[Opening LISTED RECORDS section]
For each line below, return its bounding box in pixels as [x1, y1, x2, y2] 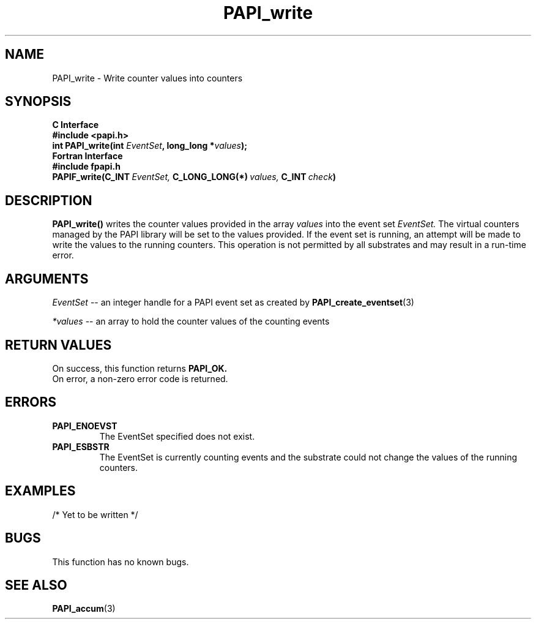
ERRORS [5, 394, 57, 410]
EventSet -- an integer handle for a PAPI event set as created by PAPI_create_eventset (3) [52, 297, 414, 308]
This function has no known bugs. [52, 556, 189, 567]
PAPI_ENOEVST [52, 420, 117, 431]
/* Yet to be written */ [52, 509, 138, 520]
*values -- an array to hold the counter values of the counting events [52, 316, 330, 327]
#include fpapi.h [52, 161, 121, 172]
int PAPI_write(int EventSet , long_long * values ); [52, 140, 247, 151]
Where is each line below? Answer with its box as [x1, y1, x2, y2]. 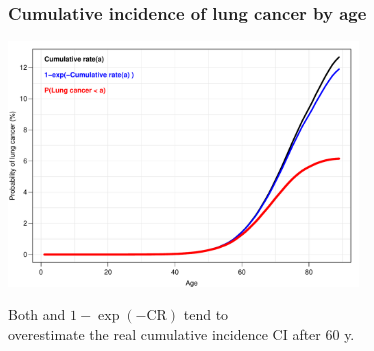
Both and [8, 304, 66, 325]
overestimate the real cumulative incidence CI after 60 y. [8, 324, 355, 345]
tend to [183, 304, 229, 325]
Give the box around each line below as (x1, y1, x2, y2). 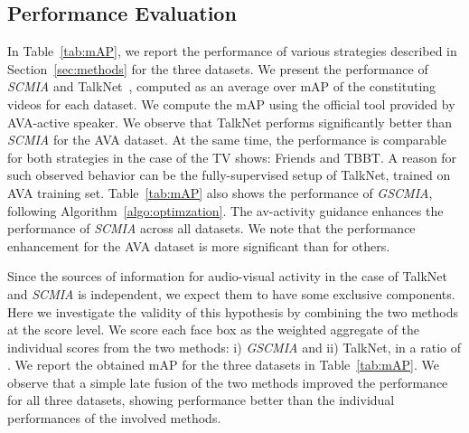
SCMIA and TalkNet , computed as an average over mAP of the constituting (7, 77, 436, 96)
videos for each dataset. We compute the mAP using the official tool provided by (7, 94, 455, 113)
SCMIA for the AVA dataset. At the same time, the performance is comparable (7, 130, 447, 149)
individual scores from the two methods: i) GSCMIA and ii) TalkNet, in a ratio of (7, 337, 461, 356)
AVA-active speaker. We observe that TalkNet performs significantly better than (7, 112, 453, 131)
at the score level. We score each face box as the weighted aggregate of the (7, 320, 420, 339)
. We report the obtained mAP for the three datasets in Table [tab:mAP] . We (7, 355, 439, 374)
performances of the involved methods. (7, 409, 221, 428)
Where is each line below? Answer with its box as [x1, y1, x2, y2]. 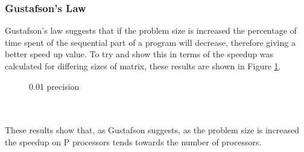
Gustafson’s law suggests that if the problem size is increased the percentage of [5, 24, 297, 37]
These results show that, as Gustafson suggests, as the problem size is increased [5, 124, 300, 136]
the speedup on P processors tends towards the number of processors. [5, 135, 262, 148]
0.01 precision [29, 80, 80, 92]
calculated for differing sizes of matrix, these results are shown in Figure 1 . [5, 60, 281, 72]
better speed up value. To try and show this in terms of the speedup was [5, 48, 274, 60]
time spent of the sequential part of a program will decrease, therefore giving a [5, 36, 296, 48]
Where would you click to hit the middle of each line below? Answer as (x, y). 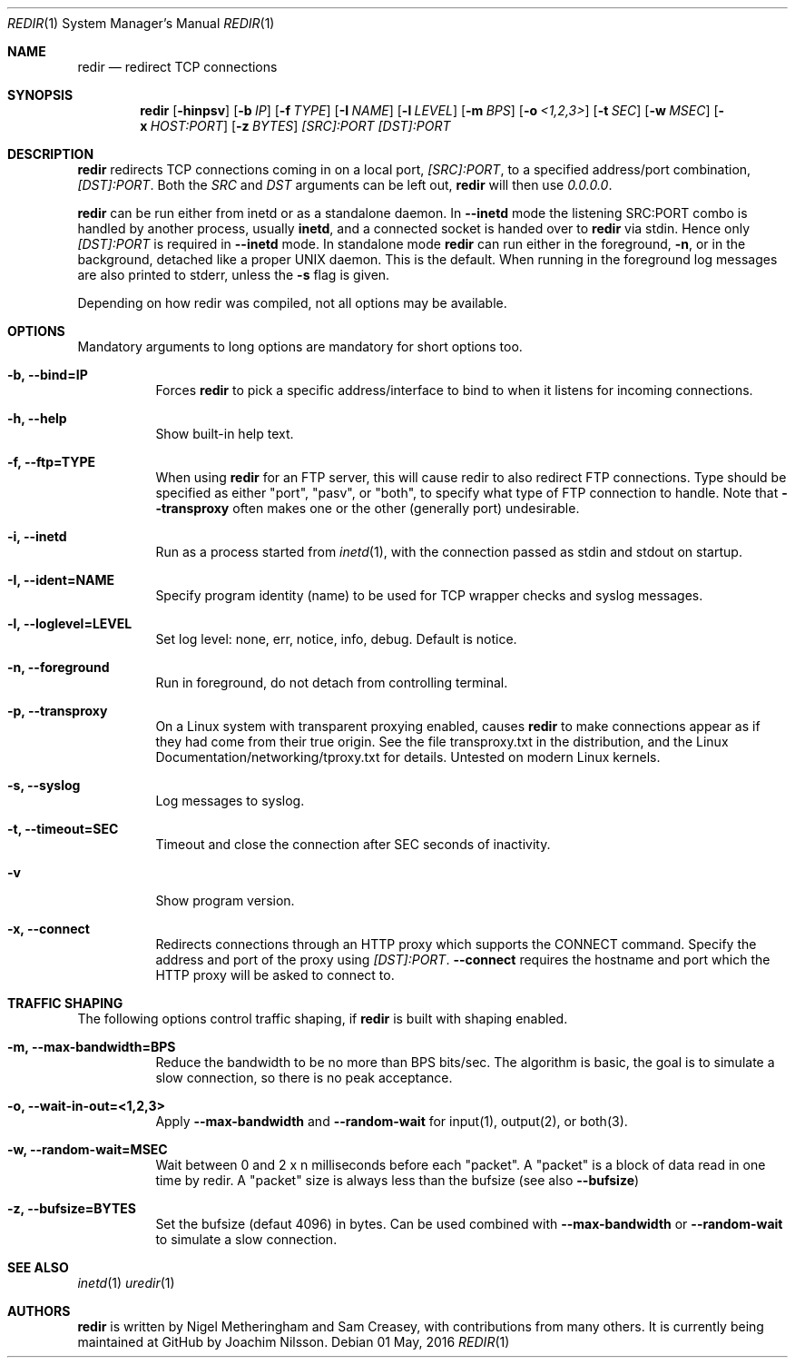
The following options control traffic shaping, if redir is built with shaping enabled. (323, 1019)
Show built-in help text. (225, 434)
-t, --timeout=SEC (63, 829)
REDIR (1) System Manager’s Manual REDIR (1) (141, 23)
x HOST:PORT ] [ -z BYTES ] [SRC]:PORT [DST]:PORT (295, 126)
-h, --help (37, 418)
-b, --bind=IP (48, 375)
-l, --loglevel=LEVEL (70, 623)
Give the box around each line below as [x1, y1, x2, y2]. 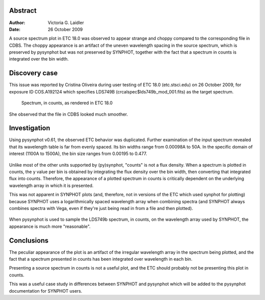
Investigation [9, 124, 51, 132]
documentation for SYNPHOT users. [9, 288, 82, 294]
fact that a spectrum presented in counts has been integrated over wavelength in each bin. [9, 256, 192, 262]
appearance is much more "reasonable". [9, 223, 91, 229]
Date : [9, 26, 21, 32]
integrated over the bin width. [9, 56, 69, 62]
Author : [9, 20, 26, 26]
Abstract [9, 6, 37, 15]
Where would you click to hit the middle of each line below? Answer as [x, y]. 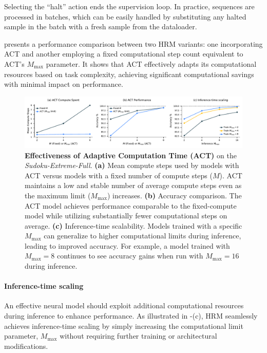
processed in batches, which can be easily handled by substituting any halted [125, 16]
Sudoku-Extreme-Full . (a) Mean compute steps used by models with [132, 165]
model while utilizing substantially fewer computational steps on [126, 216]
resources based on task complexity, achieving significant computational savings [129, 74]
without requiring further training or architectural [138, 336]
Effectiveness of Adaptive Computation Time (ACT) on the [131, 155]
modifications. [26, 346]
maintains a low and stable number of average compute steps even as [133, 185]
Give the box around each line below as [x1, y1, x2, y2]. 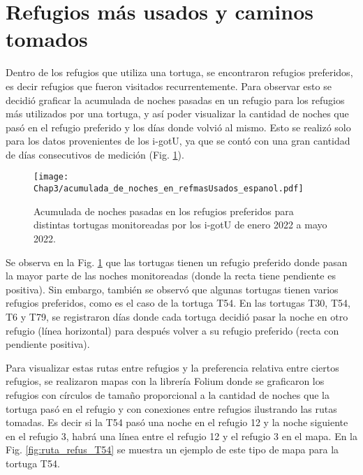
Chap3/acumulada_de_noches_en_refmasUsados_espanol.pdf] [34, 184, 304, 194]
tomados [6, 24, 88, 53]
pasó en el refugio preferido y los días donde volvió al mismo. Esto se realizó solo [6, 119, 351, 134]
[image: [34, 172, 69, 182]
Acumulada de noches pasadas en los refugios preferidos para [34, 203, 294, 218]
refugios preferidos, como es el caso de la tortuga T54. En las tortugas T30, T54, [6, 295, 350, 310]
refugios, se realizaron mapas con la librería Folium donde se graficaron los [6, 374, 325, 388]
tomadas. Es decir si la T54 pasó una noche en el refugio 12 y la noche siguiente [6, 415, 348, 430]
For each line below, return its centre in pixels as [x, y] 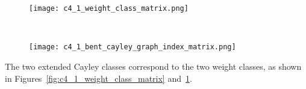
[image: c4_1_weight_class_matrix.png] [109, 8]
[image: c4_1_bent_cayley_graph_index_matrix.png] [133, 47]
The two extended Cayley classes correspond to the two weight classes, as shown [153, 66]
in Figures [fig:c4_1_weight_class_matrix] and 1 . [98, 78]
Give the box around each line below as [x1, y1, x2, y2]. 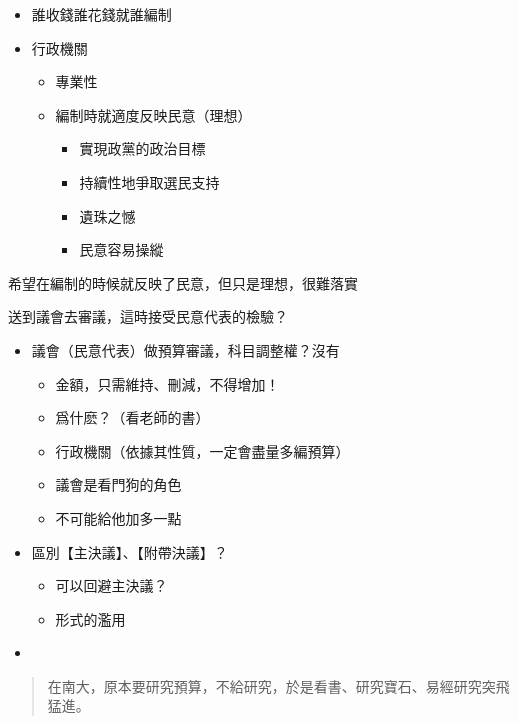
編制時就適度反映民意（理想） [55, 104, 252, 125]
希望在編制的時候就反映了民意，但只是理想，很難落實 [8, 272, 358, 293]
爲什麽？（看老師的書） [55, 407, 210, 428]
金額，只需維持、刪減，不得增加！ [55, 373, 280, 394]
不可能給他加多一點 [55, 507, 182, 528]
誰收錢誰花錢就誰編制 [31, 4, 172, 24]
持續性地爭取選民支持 [79, 171, 220, 192]
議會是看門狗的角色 [55, 474, 182, 495]
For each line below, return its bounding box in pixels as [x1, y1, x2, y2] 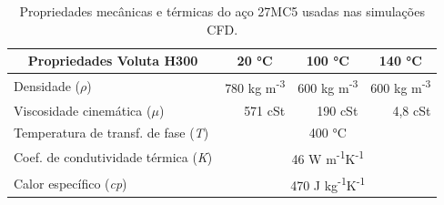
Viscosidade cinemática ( [14, 100, 152, 119]
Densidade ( [14, 76, 80, 95]
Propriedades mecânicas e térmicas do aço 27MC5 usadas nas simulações [19, 2, 425, 20]
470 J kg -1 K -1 [290, 172, 366, 194]
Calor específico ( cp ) [14, 173, 127, 192]
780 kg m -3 [225, 76, 286, 97]
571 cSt [244, 100, 286, 119]
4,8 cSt [392, 100, 431, 119]
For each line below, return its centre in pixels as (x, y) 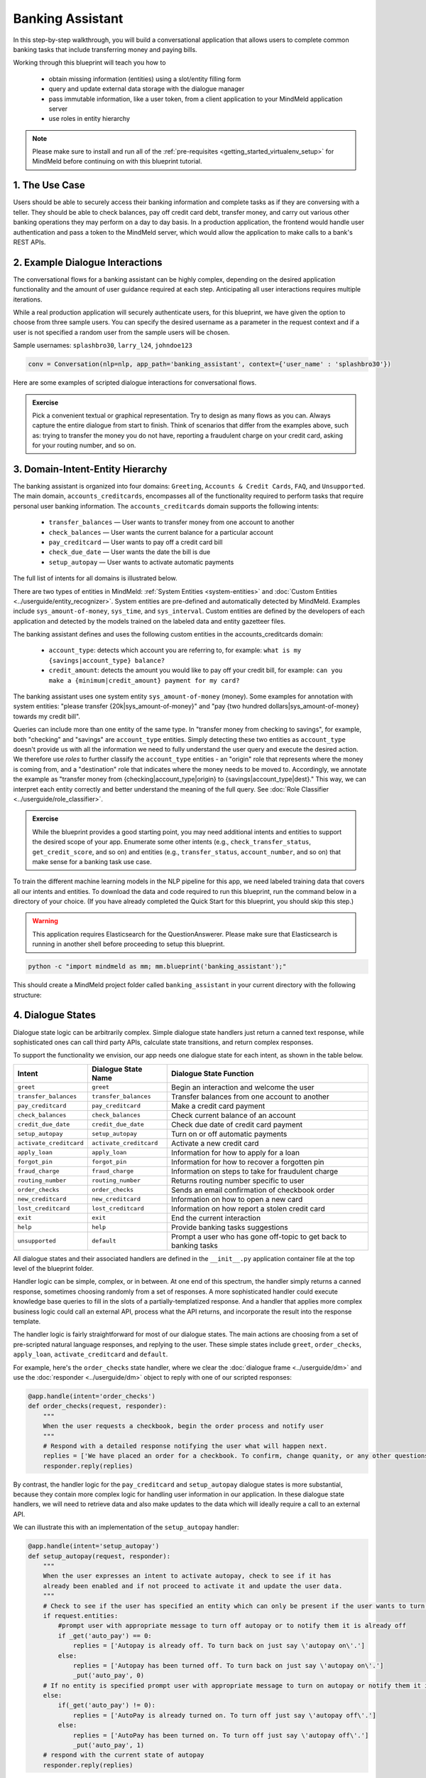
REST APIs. (29, 242)
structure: (27, 995)
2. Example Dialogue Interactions (88, 262)
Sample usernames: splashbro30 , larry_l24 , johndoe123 (103, 346)
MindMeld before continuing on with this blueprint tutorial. (117, 161)
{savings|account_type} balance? (107, 660)
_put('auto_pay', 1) (109, 1745)
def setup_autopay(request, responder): (99, 1556)
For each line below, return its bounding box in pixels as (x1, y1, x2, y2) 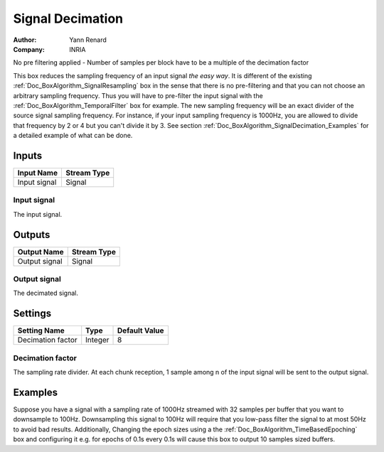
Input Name (17, 168, 58, 178)
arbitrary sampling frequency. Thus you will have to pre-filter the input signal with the (13, 91, 263, 99)
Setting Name (17, 325, 65, 335)
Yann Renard (69, 36, 107, 44)
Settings (13, 308, 52, 320)
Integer (85, 335, 110, 345)
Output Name (17, 247, 64, 257)
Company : (13, 45, 46, 53)
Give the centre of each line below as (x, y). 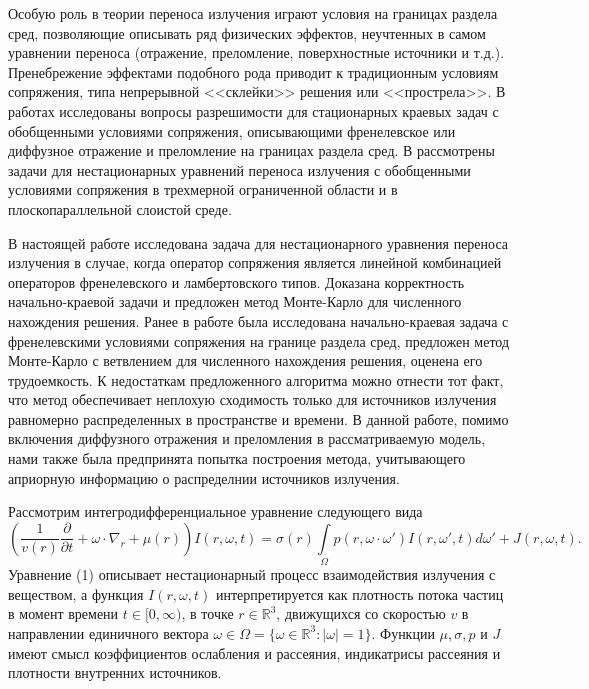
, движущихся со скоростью (361, 613)
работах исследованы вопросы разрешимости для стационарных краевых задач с (253, 110)
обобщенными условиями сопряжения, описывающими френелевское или (232, 130)
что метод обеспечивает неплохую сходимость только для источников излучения (252, 399)
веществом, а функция (76, 593)
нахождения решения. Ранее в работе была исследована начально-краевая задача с (258, 320)
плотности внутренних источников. (115, 672)
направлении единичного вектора (108, 632)
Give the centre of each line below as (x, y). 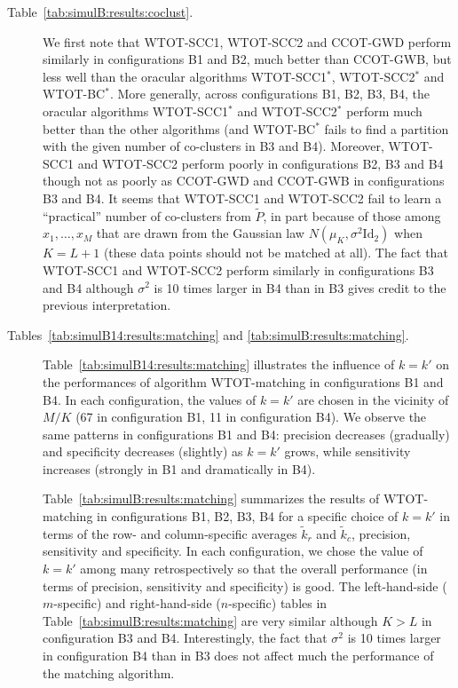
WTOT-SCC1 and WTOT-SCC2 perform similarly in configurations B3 (238, 269)
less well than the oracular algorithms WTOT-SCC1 (185, 76)
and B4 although (88, 287)
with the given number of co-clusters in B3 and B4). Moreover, (213, 146)
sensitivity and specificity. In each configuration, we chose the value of (233, 551)
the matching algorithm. (109, 672)
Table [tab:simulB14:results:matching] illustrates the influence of (219, 364)
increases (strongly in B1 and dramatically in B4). (179, 468)
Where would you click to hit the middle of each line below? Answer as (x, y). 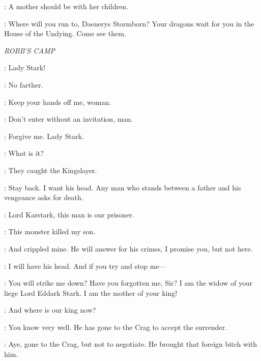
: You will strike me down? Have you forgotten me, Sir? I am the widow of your (128, 283)
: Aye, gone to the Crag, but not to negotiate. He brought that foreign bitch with (131, 344)
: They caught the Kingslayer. (51, 170)
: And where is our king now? (50, 310)
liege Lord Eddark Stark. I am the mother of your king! (91, 293)
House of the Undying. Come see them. (65, 33)
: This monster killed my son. (50, 231)
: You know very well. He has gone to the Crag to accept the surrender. (115, 327)
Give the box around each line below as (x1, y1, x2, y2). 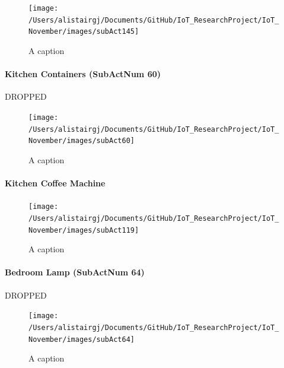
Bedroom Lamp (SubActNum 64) (5, 266, 145, 278)
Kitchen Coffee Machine (5, 177, 106, 189)
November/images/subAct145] (28, 27, 139, 36)
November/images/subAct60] (28, 137, 135, 145)
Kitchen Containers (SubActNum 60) (5, 68, 161, 80)
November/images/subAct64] (28, 335, 135, 344)
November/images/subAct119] (28, 226, 139, 234)
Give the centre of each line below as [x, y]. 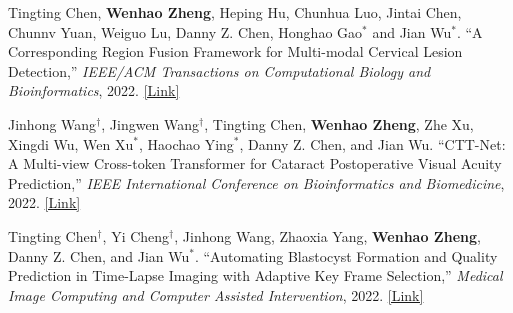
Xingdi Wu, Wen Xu [71, 143]
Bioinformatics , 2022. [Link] [94, 90]
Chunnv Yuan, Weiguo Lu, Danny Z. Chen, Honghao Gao [185, 31]
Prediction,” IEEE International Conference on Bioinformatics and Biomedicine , [256, 182]
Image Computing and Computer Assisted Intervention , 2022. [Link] [216, 294]
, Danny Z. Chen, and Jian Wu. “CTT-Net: [372, 143]
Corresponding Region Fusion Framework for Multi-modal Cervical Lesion [235, 51]
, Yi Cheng [136, 235]
[Closing LISTED RECORDS section]
Transcribe the lines above exactly, beginning at the one with "tomadas. Es decir" and ending at the one with "in Figures [fig:c4_1_weight_class_matrix]". Include both; exclude the pictures.

tomadas. Es decir si la T54 pasó una noche en el refugio 12 y la noche siguiente [6, 415, 348, 430]
For each line below, return its centre in pixels as [x, y] 
[image: c4_1_weight_class_matrix.png] [109, 8]
[image: c4_1_bent_cayley_graph_index_matrix.png] [133, 47]
The two extended Cayley classes correspond to the two weight classes, as shown [153, 66]
in Figures [fig:c4_1_weight_class_matrix] and 1 . [98, 78]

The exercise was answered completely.